== Records for the task ==
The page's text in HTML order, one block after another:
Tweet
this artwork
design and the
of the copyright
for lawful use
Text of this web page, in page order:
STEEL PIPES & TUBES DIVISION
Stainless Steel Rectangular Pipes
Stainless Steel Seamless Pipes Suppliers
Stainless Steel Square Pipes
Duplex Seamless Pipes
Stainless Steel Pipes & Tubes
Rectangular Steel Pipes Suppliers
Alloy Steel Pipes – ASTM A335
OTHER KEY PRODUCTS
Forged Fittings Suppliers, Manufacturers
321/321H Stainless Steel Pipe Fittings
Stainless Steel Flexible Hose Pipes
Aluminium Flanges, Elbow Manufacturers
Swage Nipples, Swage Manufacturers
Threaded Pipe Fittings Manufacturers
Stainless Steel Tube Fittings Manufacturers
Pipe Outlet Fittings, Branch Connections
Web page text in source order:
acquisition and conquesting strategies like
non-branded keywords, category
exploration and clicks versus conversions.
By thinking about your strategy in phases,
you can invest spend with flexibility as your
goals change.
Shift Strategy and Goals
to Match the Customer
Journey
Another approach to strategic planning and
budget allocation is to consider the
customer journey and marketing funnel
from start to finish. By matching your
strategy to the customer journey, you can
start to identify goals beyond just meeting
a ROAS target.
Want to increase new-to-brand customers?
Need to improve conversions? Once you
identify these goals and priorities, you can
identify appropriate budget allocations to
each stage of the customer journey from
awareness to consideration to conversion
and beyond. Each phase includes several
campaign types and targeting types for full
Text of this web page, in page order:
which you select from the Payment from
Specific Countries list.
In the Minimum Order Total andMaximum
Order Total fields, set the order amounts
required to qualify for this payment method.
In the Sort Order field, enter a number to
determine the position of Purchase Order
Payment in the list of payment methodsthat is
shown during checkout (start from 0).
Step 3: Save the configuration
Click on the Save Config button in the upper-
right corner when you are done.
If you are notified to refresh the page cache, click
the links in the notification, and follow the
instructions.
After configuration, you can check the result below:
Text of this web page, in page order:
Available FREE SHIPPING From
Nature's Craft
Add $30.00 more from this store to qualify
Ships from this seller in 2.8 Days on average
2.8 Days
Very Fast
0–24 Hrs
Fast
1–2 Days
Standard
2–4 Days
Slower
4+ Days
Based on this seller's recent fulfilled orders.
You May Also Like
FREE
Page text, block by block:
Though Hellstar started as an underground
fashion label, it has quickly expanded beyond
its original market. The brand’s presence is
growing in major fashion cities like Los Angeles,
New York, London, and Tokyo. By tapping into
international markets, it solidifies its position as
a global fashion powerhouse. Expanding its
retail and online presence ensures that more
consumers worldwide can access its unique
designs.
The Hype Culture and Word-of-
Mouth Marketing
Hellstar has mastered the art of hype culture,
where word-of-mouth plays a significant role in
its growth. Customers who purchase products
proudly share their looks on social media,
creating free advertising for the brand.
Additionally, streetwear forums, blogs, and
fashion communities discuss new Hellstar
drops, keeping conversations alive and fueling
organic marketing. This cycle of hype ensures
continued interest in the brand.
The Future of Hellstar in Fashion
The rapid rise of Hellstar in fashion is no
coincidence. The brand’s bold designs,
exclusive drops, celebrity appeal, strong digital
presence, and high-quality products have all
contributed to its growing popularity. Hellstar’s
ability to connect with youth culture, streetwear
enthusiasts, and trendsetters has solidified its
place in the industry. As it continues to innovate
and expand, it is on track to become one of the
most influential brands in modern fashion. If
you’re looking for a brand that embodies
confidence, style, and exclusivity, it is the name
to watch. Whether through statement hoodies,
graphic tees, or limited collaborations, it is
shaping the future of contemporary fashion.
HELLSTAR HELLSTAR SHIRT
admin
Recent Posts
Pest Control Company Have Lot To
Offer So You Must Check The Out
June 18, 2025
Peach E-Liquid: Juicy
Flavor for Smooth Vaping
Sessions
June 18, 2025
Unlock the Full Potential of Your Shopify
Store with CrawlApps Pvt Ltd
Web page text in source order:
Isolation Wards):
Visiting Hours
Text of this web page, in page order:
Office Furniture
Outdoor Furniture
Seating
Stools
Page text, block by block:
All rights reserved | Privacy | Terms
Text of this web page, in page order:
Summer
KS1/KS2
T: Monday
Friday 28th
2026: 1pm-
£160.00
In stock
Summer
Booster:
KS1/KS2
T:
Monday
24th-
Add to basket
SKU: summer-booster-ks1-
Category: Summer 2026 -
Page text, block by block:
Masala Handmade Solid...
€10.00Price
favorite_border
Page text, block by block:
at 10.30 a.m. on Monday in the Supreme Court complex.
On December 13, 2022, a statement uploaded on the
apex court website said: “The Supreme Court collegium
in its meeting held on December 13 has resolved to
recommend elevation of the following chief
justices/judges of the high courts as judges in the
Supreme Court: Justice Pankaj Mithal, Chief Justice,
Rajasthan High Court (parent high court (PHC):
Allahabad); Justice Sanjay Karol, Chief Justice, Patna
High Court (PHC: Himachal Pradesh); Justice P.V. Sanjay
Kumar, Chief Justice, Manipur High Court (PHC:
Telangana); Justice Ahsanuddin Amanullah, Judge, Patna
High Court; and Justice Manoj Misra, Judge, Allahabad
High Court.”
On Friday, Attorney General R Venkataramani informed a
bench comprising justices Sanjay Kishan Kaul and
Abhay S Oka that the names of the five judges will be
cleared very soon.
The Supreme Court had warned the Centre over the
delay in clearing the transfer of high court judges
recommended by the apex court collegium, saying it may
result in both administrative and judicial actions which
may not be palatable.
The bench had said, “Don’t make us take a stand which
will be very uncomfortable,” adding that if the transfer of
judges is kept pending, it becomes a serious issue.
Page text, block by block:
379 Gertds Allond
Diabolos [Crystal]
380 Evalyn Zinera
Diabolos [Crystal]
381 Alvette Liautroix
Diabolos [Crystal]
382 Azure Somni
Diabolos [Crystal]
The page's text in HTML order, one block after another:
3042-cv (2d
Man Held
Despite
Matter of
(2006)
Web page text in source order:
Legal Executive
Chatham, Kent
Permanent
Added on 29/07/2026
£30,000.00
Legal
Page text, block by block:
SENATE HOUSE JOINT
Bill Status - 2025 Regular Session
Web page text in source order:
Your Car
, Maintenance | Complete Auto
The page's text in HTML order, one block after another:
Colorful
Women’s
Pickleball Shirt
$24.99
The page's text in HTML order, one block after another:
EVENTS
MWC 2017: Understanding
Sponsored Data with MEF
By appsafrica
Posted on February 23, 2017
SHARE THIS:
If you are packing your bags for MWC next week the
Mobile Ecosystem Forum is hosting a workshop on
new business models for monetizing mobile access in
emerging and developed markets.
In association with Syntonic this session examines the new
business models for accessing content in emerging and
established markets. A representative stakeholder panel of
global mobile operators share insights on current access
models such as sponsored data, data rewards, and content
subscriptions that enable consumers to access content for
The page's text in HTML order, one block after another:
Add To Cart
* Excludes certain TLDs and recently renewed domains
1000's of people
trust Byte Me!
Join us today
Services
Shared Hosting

== About this task ==
Out of the material above, select every line that holds the string "more".

== Result ==
Add $30.00 more from this store to qualify
retail and online presence ensures that more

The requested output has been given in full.